The basic premise is the number of closed loops that can be formed which traverse all the squares of a 6×6 array, which was actually inspired by playing with a set of kids' alphabet-and-numbers floor tiles. It turns out the paths form some pretty funky-looking glyphs, so I've slowly been picking apart the rules that govern the formation of a valid glyph - and making sketches of all the permutations. So far, I've drawn 126 of them but I'm somewhat reassured that the total will be way lower than the absolute upper theoretical bound of 6^36 as I'm counting rotations and mirror symmetries as redundant.

Once I've developed a clear ruleset this will be used for defining colour palettes and such like for each glyph. The glyphs can of course be assigned unique identifiers systematically, based on their structure.

 

[Bill Cipher]

Dang. What a project! That's awesome. I look forward to seeing its evolution!

 

[MAGMA17]

A very interesting idea! keep us updated, I'm curious to see the final shape.

 

[downwardsfromzero]

Thanks for the support there, much appreciated.

This will likely tie back into the dazzle-matrix project I did a few years back, which is a large part of my current avatar.

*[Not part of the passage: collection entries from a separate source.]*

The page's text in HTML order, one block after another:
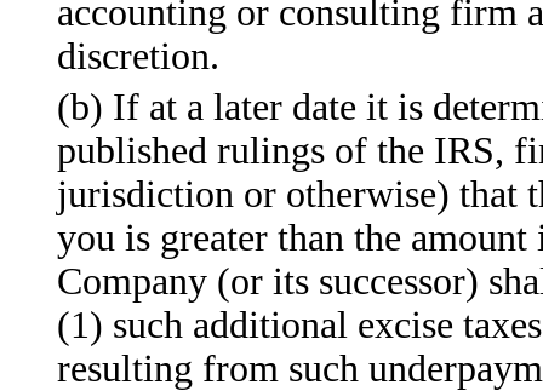
accounting or consulting firm
discretion.
(b) If at a later date it is
published rulings of the IRS,
jurisdiction or otherwise) that
you is greater than the
Company (or its successor)
(1) such additional excise
resulting from such
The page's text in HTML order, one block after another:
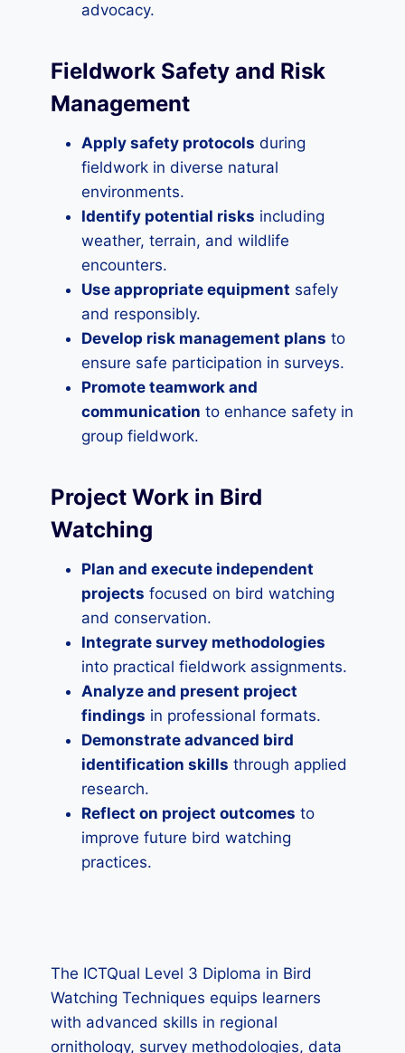
advocacy.
Fieldwork Safety and Risk
Management
Apply safety protocols during
fieldwork in diverse natural
environments.
Identify potential risks including
weather, terrain, and wildlife
encounters.
Use appropriate equipment safely
and responsibly.
Develop risk management plans to
ensure safe participation in surveys.
Promote teamwork and
communication to enhance safety in
group fieldwork.
Project Work in Bird
Watching
Plan and execute independent
projects focused on bird watching
and conservation.
Integrate survey methodologies
into practical fieldwork assignments.
Analyze and present project
findings in professional formats.
Demonstrate advanced bird
identification skills through applied
research.
Reflect on project outcomes to
improve future bird watching
practices.
The ICTQual Level 3 Diploma in Bird
Watching Techniques equips learners
with advanced skills in regional
ornithology, survey methodologies, data
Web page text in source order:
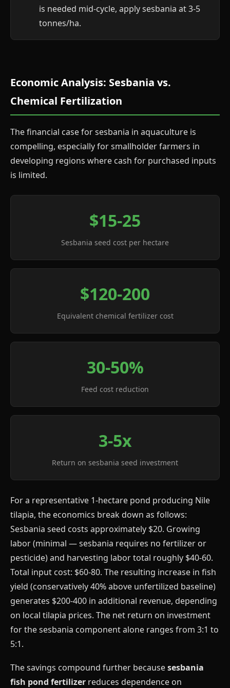
is needed mid-cycle, apply sesbania at 3-5
tonnes/ha.
Economic Analysis: Sesbania vs.
Chemical Fertilization
The financial case for sesbania in aquaculture is
compelling, especially for smallholder farmers in
developing regions where cash for purchased inputs
is limited.
$15-25
Sesbania seed cost per hectare
$120-200
Equivalent chemical fertilizer cost
30-50%
Feed cost reduction
3-5x
Return on sesbania seed investment
For a representative 1-hectare pond producing Nile
tilapia, the economics break down as follows:
Sesbania seed costs approximately $20. Growing
labor (minimal — sesbania requires no fertilizer or
pesticide) and harvesting labor total roughly $40-60.
Total input cost: $60-80. The resulting increase in fish
yield (conservatively 40% above unfertilized baseline)
generates $200-400 in additional revenue, depending
on local tilapia prices. The net return on investment
for the sesbania component alone ranges from 3:1 to
5:1.
The savings compound further becausesesbania
fish pond fertilizer reduces dependence on
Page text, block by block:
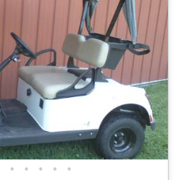
• • • • •
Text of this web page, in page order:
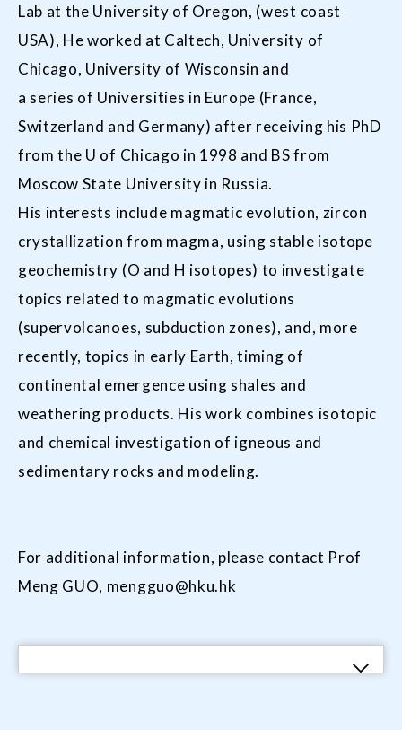
Lab at the University of Oregon, (west coast
USA), He worked at Caltech, University of
Chicago, University of Wisconsin and
a series of Universities in Europe (France,
Switzerland and Germany) after receiving his PhD
from the U of Chicago in 1998 and BS from
Moscow State University in Russia.
His interests include magmatic evolution, zircon
crystallization from magma, using stable isotope
geochemistry (O and H isotopes) to investigate
topics related to magmatic evolutions
(supervolcanoes, subduction zones), and, more
recently, topics in early Earth, timing of
continental emergence using shales and
weathering products. His work combines isotopic
and chemical investigation of igneous and
sedimentary rocks and modeling.
For additional information, please contact Prof
Meng GUO, mengguo@hku.hk
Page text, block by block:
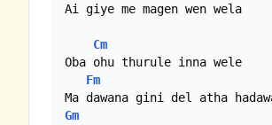
Ai giye me magen wen wela
Cm
Oba ohu thurule inna wele
Fm
Gm
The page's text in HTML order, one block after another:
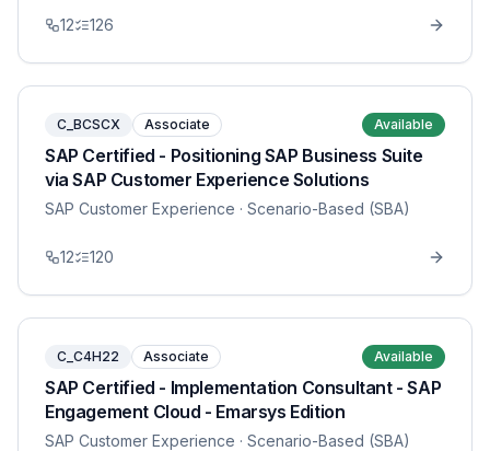
12 126
C_BCSCX Associate Available
SAP Certified - Positioning SAP Business Suite
via SAP Customer Experience Solutions
SAP Customer Experience · Scenario-Based (SBA)
12 120
C_C4H22 Associate Available
SAP Certified - Implementation Consultant - SAP
Engagement Cloud - Emarsys Edition
SAP Customer Experience · Scenario-Based (SBA)
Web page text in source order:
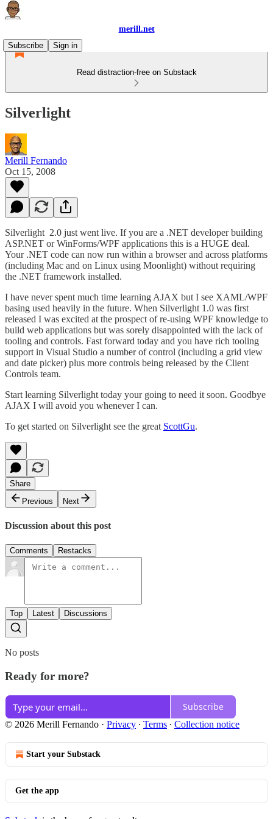
merill.net
Subscribe
Sign in
Read distraction-free on Substack
Silverlight
Merill Fernando
Oct 15, 2008
Silverlight 2.0 just went live. If you are a .NET developer building
ASP.NET or WinForms/WPF applications this is a HUGE deal.
Your .NET code can now run within a browser and across platforms
(including Mac and on Linux using Moonlight) without requiring
the .NET framework installed.
I have never spent much time learning AJAX but I see XAML/WPF
basing used heavily in the future. When Silverlight 1.0 was first
released I was excited at the prospect of re-using WPF knowledge to
build web applications but was sorely disappointed with the lack of
tooling and controls. Fast forward today and you have rich tooling
support in Visual Studio a number of control (including a grid view
and date picker) plus more controls being released by the Client
Controls team.
Start learning Silverlight today your going to need it soon. Goodbye
AJAX I will avoid you whenever I can.
To get started on Silverlight see the great ScottGu.
Share
Previous
Next
Discussion about this post
Comments Restacks
Top Latest Discussions
No posts
Ready for more?
Subscribe
© 2026 Merill Fernando · Privacy ∙ Terms ∙ Collection notice
Start your Substack
Get the app
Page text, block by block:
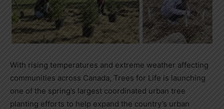
With rising temperatures and extreme weather affecting
communities across Canada, Trees for Life is launching
one of the spring’s largest coordinated urban tree
planting efforts to help expand the country’s urban
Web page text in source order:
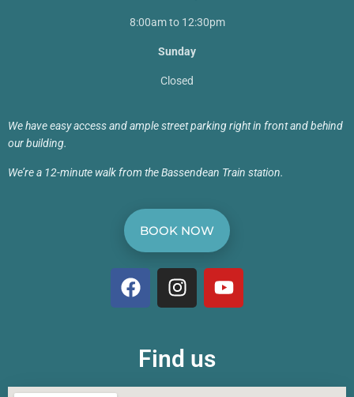
8:00am to 12:30pm
Sunday
Closed
We have easy access and ample street parking right in front and behind
our building.
We’re a 12-minute walk from the Bassendean Train station.
BOOK NOW
Find us
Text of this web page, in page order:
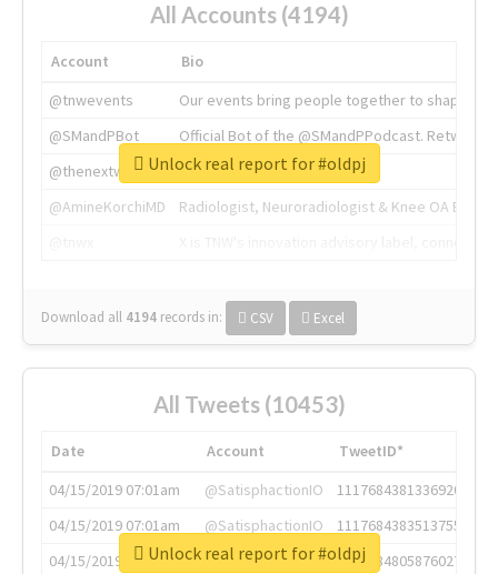
All Accounts (4194)
Account
Bio
@tnwevents
Our events bring people together to shape the
@SMandPBot
Official Bot of the @SMandPPodcast.
@thenextweb
The heart of tech.
@AmineKorchiMD
Radiologist, Neuroradiologist & Knee OA
Download all 4194 records in: CSV Excel
Unlock real report for #oldpj
All Tweets (10453)
Date Account
TweetID*
04/15/2019 07:01am
@SatisphactionIO
1117684381336920064
04/15/2019 07:01am
@SatisphactionIO
1117684383513755649
04/15/2019 07:03am
@annaercilla
1117684805876027392
Unlock real report for #oldpj
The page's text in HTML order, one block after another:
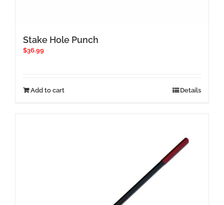
Stake Hole Punch
$36.99
Add to cart Details
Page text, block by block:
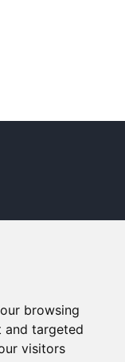
browsing
and targeted
visitors
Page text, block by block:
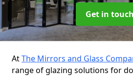
Get in touch
AtThe Mirrors and Glass
range of glazing solutions for
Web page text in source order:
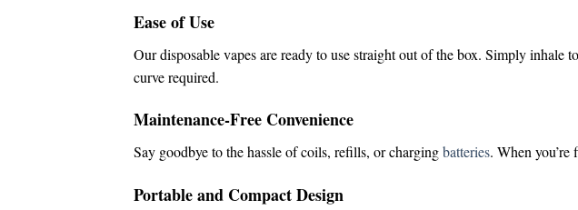
Ease of Use
Our disposable vapes are ready to use straight out of the box. Simply inhale
curve required.
Maintenance-Free Convenience
Say goodbye to the hassle of coils, refills, or chargingbatteries. When
Portable and Compact Design
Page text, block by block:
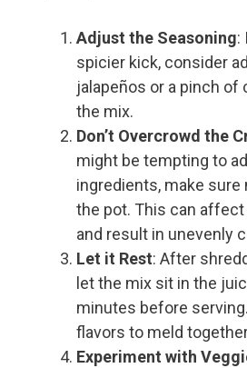
Adjust the Seasoning:
spicier kick, consider
jalapeños or a pinch of
the mix.
Don’t Overcrowd the
might be tempting to
ingredients, make sure
the pot. This can
and result in unevenly
Let it Rest: After
let the mix sit in the
minutes before
flavors to meld
Experiment with
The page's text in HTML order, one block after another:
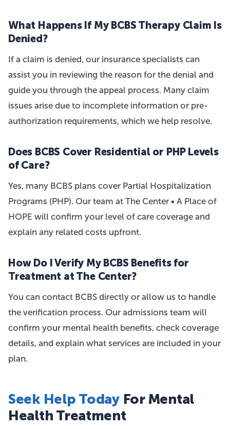
What Happens If My BCBS Therapy Claim Is
Denied?
If a claim is denied, our insurance specialists can
assist you in reviewing the reason for the denial and
guide you through the appeal process. Many claim
issues arise due to incomplete information or pre-
authorization requirements, which we help resolve.
Does BCBS Cover Residential or PHP Levels
of Care?
Yes, many BCBS plans cover Partial Hospitalization
Programs (PHP). Our team at The Center • A Place of
HOPE will confirm your level of care coverage and
explain any related costs upfront.
How Do I Verify My BCBS Benefits for
Treatment at The Center?
You can contact BCBS directly or allow us to handle
the verification process. Our admissions team will
confirm your mental health benefits, check coverage
details, and explain what services are included in your
plan.
Seek Help TodayFor Mental
Health Treatment
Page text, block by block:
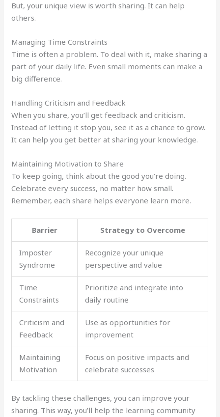
But, your unique view is worth sharing. It can help
others.
Managing Time Constraints
Time is often a problem. To deal with it, make sharing a
part of your daily life. Even small moments can make a
big difference.
Handling Criticism and Feedback
When you share, you’ll get feedback and criticism.
Instead of letting it stop you, see it as a chance to grow.
It can help you get better at sharing your knowledge.
Maintaining Motivation to Share
To keep going, think about the good you’re doing.
Celebrate every success, no matter how small.
Remember, each share helps everyone learn more.
Barrier Strategy to Overcome
Imposter
Syndrome
Recognize your unique
perspective and value
Time
Constraints
Prioritize and integrate into
daily routine
Criticism and
Feedback
Use as opportunities for
improvement
Maintaining
Motivation
Focus on positive impacts and
celebrate successes
By tackling these challenges, you can improve your
sharing. This way, you’ll help the learning community
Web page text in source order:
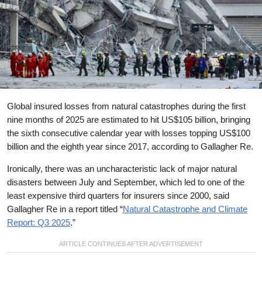
Global insured losses from natural catastrophes during the first
nine months of 2025 are estimated to hit US$105 billion, bringing
the sixth consecutive calendar year with losses topping US$100
billion and the eighth year since 2017, according to Gallagher Re.
Ironically, there was an uncharacteristic lack of major natural
disasters between July and September, which led to one of the
least expensive third quarters for insurers since 2000, said
Gallagher Re in a report titled “Natural Catastrophe and Climate
Report: Q3 2025.”
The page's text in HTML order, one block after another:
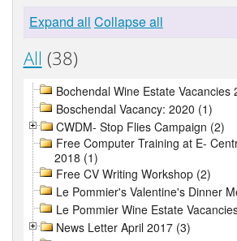
Expand all Collapse all
All (38)
Bochendal Wine Estate Vacancies
Boschendal Vacancy: 2020 (1)
CWDM- Stop Flies Campaign (2)
Free Computer Training at E-
2018 (1)
Free CV Writing Workshop (2)
Le Pommier's Valentine's Dinner
Le Pommier Wine Estate
News Letter April 2017 (3)
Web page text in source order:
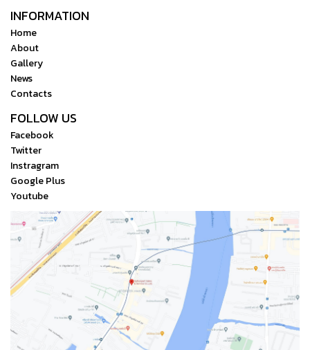
INFORMATION
Home
About
Gallery
News
Contacts
FOLLOW US
Facebook
Twitter
Instragram
Google Plus
Youtube
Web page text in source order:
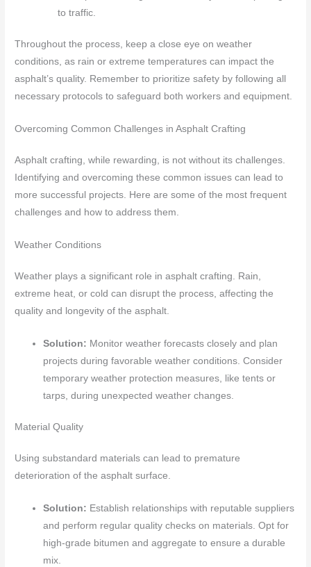
to traffic.
Throughout the process, keep a close eye on weather
conditions, as rain or extreme temperatures can impact the
asphalt’s quality. Remember to prioritize safety by following all
necessary protocols to safeguard both workers and equipment.
Overcoming Common Challenges in Asphalt Crafting
Asphalt crafting, while rewarding, is not without its challenges.
Identifying and overcoming these common issues can lead to
more successful projects. Here are some of the most frequent
challenges and how to address them.
Weather Conditions
Weather plays a significant role in asphalt crafting. Rain,
extreme heat, or cold can disrupt the process, affecting the
quality and longevity of the asphalt.
Solution: Monitor weather forecasts closely and plan
projects during favorable weather conditions. Consider
temporary weather protection measures, like tents or
tarps, during unexpected weather changes.
Material Quality
Using substandard materials can lead to premature
deterioration of the asphalt surface.
Solution: Establish relationships with reputable suppliers
and perform regular quality checks on materials. Opt for
high-grade bitumen and aggregate to ensure a durable
mix.
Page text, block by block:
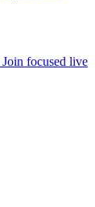
Join focused live
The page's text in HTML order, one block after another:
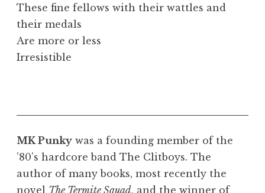
These fine fellows with their wattles and
their medals
Are more or less
Irresistible
MK Punky was a founding member of the
’80’s hardcore band The Clitboys. The
author of many books, most recently the
novel The Termite Squad, and the winner of
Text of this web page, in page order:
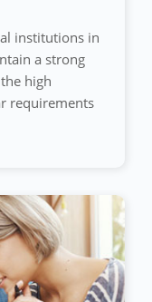
institutions in
a strong
high
requirements
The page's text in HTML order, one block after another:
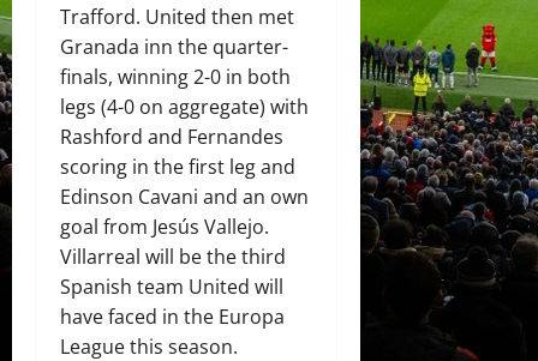
Trafford. United then met
Granada inn the quarter-
finals, winning 2-0 in both
legs (4-0 on aggregate) with
Rashford and Fernandes
scoring in the first leg and
Edinson Cavani and an own
goal from Jesús Vallejo.
Villarreal will be the third
Spanish team United will
have faced in the Europa
League this season.
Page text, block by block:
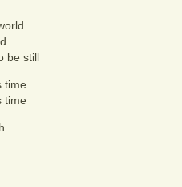
be still
time
time
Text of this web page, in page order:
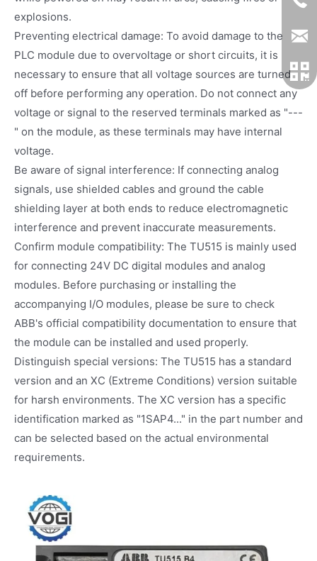
explosions.
Preventing electrical damage: To avoid damage to the
PLC module due to overvoltage or short circuits, it is
necessary to ensure that all voltage sources are turned
off before performing any operation. Do not connect any
voltage or signal to the reserved terminals marked as "---
" on the module, as these terminals may have internal
voltage.
Be aware of signal interference: If connecting analog
signals, use shielded cables and ground the cable
shielding layer at both ends to reduce electromagnetic
interference and prevent inaccurate measurements.
Confirm module compatibility: The TU515 is mainly used
for connecting 24V DC digital modules and analog
modules. Before purchasing or installing the
accompanying I/O modules, please be sure to check
ABB's official compatibility documentation to ensure that
the module can be installed and used properly.
Distinguish special versions: The TU515 has a standard
version and an XC (Extreme Conditions) version suitable
for harsh environments. The XC version has a specific
identification marked as "1SAP4..." in the part number and
can be selected based on the actual environmental
requirements.
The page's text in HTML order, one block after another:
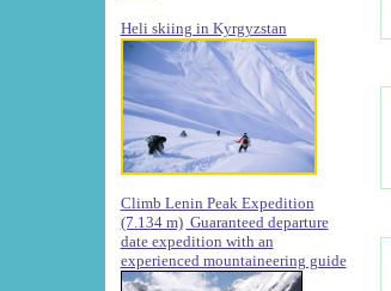
Heli skiing in Kyrgyzstan
Climb Lenin Peak Expedition
(7.134 m) Guaranteed departure
date expedition with an
experienced mountaineering guide
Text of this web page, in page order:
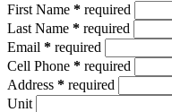
First Name * required
Last Name * required
Email * required
Cell Phone * required
Address * required
Unit
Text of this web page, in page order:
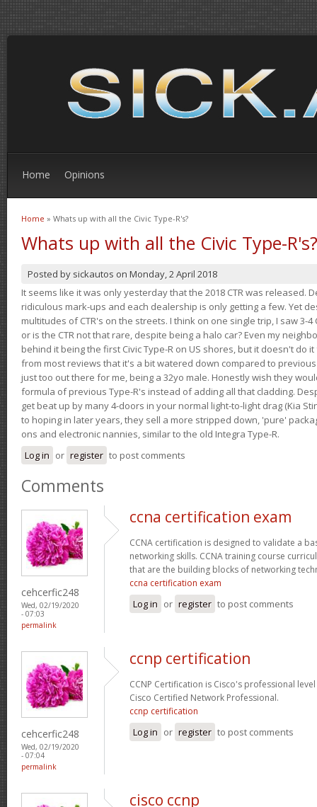
Home Opinions
You are here
Home » Whats up with all the Civic Type-R's?
Whats up with all the Civic Type-R's?
Posted by sickautos on Monday, 2 April 2018
It seems like it was only yesterday that the 2018 CTR was released.
ridiculous mark-ups and each dealership is only getting a few. Yet
multitudes of CTR's on the streets. I think on one single trip, I saw 3-4
or is the CTR not that rare, despite being a halo car? Even my
behind it being the first Civic Type-R on US shores, but it doesn't do
from most reviews that it's a bit watered down compared to
just too out there for me, being a 32yo male. Honestly wish they
formula of previous Type-R's instead of adding all that cladding.
get beat up by many 4-doors in your normal light-to-light drag (Kia
to hoping in later years, they sell a more stripped down, 'pure'
ons and electronic nannies, similar to the old Integra Type-R.
Log in or register to post comments
Comments
cehcerfic248
Wed, 02/19/2020
- 07:03
permalink
ccna certification exam
CCNA certification is designed to validate a
networking skills. CCNA training course
that are the building blocks of networking
ccna certification exam
Log in or register to post comments
cehcerfic248
Wed, 02/19/2020
- 07:04
permalink
ccnp certification
CCNP Certification is Cisco's professional
Cisco Certified Network Professional.
ccnp certification
Log in or register to post comments
cisco ccnp
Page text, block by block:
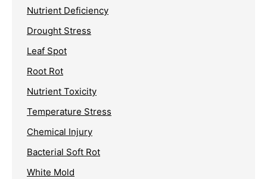
Nutrient Deficiency
Drought Stress
Leaf Spot
Root Rot
Nutrient Toxicity
Temperature Stress
Chemical Injury
Bacterial Soft Rot
White Mold
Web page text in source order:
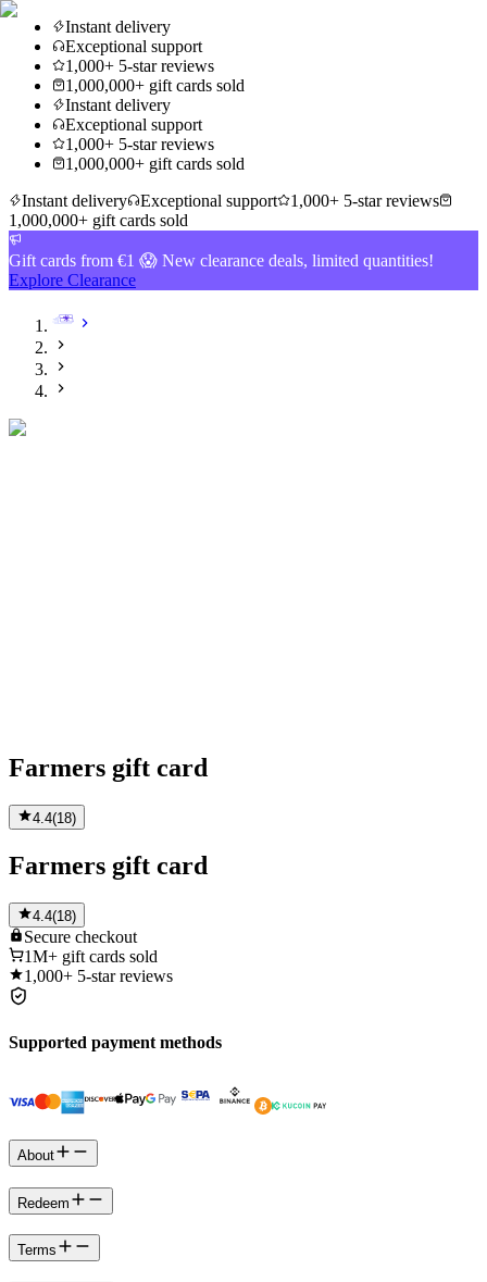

I may have a break from the pencil and paper and see what it looks like on the computer.

Another useful tool in this has been those plastic mosaic beads that you can iron together, whatever you'd call them. Here we call them Hama beads. This makes it very easy to test permutations and in turn helped to reveal a few things about the fundamental structural rules of this concept. Notice in the attached photo that both the path and the dividing lines have two slightly different shades to them. This is for a reason, one which feels 'obvious' once one defines it.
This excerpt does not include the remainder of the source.